### [WORK INSTRUCTION]
Once the pictures are removed, reproduce what is left of the data below exactly.

### [DATA EXCERPTS]
-.-.-

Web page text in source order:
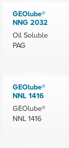
GEOlube®
NNG 2032
Oil Soluble
PAG
GEOlube®
NNL 1416
GEOlube®
NNL 1416
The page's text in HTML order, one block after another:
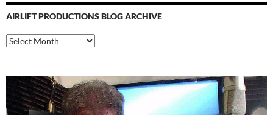
AIRLIFT PRODUCTIONS BLOG ARCHIVE
Airlift
Productions
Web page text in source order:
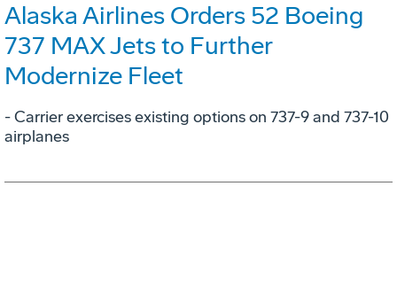
Alaska Airlines Orders 52 Boeing
737 MAX Jets to Further
Modernize Fleet
- Carrier exercises existing options on 737-9 and 737-10
airplanes
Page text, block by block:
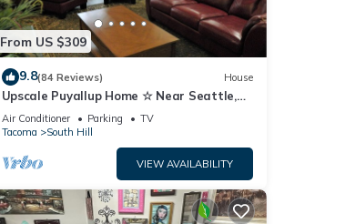
From US $309
9.8(84 Reviews) House
Upscale Puyallup Home ☆ Near Seattle,
Tacoma, Puget Sound, Cascade
Mountains
Air Conditioner Parking
TV
Tacoma
South Hill
VIEW AVAILABILITY
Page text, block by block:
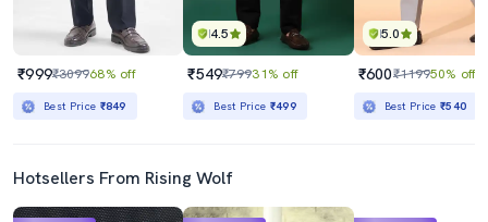
₹999₹309968% off
Best Price ₹849
4.5
₹549₹79931% off
Best Price ₹499
5.0
₹600₹119950% off
Best Price₹540
Hotsellers From Rising Wolf
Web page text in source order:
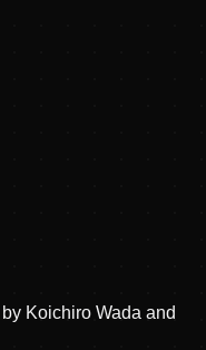
Koichiro Wada and
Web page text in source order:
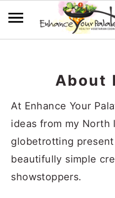
navigation
content
sidebar
About
At Enhance Your
ideas from my North
globetrotting
beautifully simple
showstoppers.
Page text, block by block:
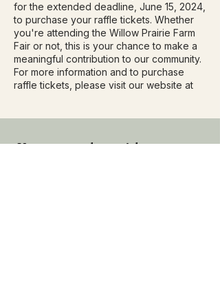
for the extended deadline, June 15, 2024,
to purchase your raffle tickets. Whether
you're attending the Willow Prairie Farm
Fair or not, this is your chance to make a
meaningful contribution to our community.
For more information and to purchase
raffle tickets, please visit our website at
Keep up to date with
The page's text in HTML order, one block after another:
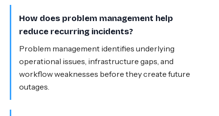
How does problem management help
reduce recurring incidents?
Problem management identifies underlying
operational issues, infrastructure gaps, and
workflow weaknesses before they create future
outages.
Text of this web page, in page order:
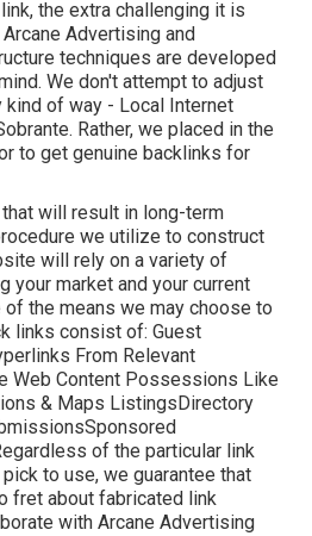
the extra challenging it is
Advertising and
techniques are developed
We don't attempt to adjust
kind of way - Local Internet
Rather, we placed in the
to get genuine backlinks for
will result in long-term
we utilize to construct
will rely on a variety of
your market and your current
of the means we may choose to
links consist of: Guest
From Relevant
Web Content Possessions Like
& Maps ListingsDirectory
of the particular link
to use, we guarantee that
fret about fabricated link
with Arcane Advertising
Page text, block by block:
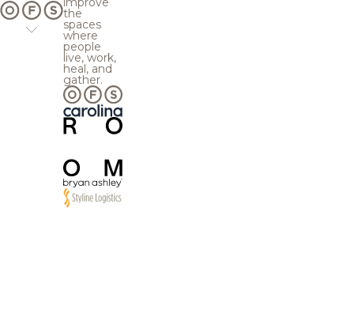
the
spaces
where
people
live, work,
heal, and
gather.
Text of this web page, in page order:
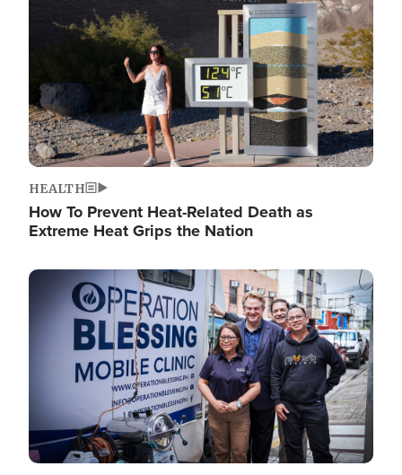
HEALTH
How To Prevent Heat-Related Death as
Extreme Heat Grips the Nation
Image
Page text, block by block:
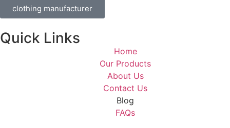
clothing manufacturer
Quick Links
Home
Our Products
About Us
Contact Us
Blog
FAQs
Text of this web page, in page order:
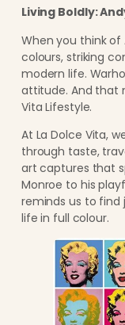
Living Boldly:
When you think of
colours, striking
modern life.
attitude. And that
Vita Lifestyle.
At La Dolce Vita,
through taste,
art captures that
Monroe to his
reminds us to find
life in full colour.

-.-.-

### [ANSWER AREA]
Web page text in source order:
GEOlube®
NNG 2032
Oil Soluble
PAG
GEOlube®
NNL 1416
GEOlube®
NNL 1416
The page's text in HTML order, one block after another:
AIRLIFT PRODUCTIONS BLOG ARCHIVE
Airlift
Productions
Web page text in source order:
Alaska Airlines Orders 52 Boeing
737 MAX Jets to Further
Modernize Fleet
- Carrier exercises existing options on 737-9 and 737-10
airplanes
Page text, block by block:
From US $309
9.8(84 Reviews) House
Upscale Puyallup Home ☆ Near Seattle,
Tacoma, Puget Sound, Cascade
Mountains
Air Conditioner Parking
TV
Tacoma
South Hill
VIEW AVAILABILITY
Page text, block by block:
₹999₹309968% off
Best Price ₹849
4.5
₹549₹79931% off
Best Price ₹499
5.0
₹600₹119950% off
Best Price₹540
Hotsellers From Rising Wolf
Web page text in source order:
Koichiro Wada and
Web page text in source order:
navigation
content
sidebar
About
At Enhance Your
ideas from my North
globetrotting
beautifully simple
showstoppers.
Page text, block by block:
for the extended deadline, June 15, 2024,
to purchase your raffle tickets. Whether
you're attending the Willow Prairie Farm
Fair or not, this is your chance to make a
meaningful contribution to our community.
For more information and to purchase
raffle tickets, please visit our website at
Keep up to date with
The page's text in HTML order, one block after another:
How does problem management help
reduce recurring incidents?
Problem management identifies underlying
operational issues, infrastructure gaps, and
workflow weaknesses before they create future
outages.
Text of this web page, in page order:
the extra challenging it is
Advertising and
techniques are developed
We don't attempt to adjust
kind of way - Local Internet
Rather, we placed in the
to get genuine backlinks for
will result in long-term
we utilize to construct
will rely on a variety of
your market and your current
of the means we may choose to
links consist of: Guest
From Relevant
Web Content Possessions Like
& Maps ListingsDirectory
of the particular link
to use, we guarantee that
fret about fabricated link
with Arcane Advertising
Page text, block by block:
the
spaces
where
people
live, work,
heal, and
gather.
Text of this web page, in page order:
HEALTH
How To Prevent Heat-Related Death as
Extreme Heat Grips the Nation
Image
Page text, block by block:
clothing manufacturer
Quick Links
Home
Our Products
About Us
Contact Us
Blog
FAQs
Text of this web page, in page order:
Living Boldly:
When you think of
colours, striking
modern life.
attitude. And that
Vita Lifestyle.
At La Dolce Vita,
through taste,
art captures that
Monroe to his
reminds us to find
life in full colour.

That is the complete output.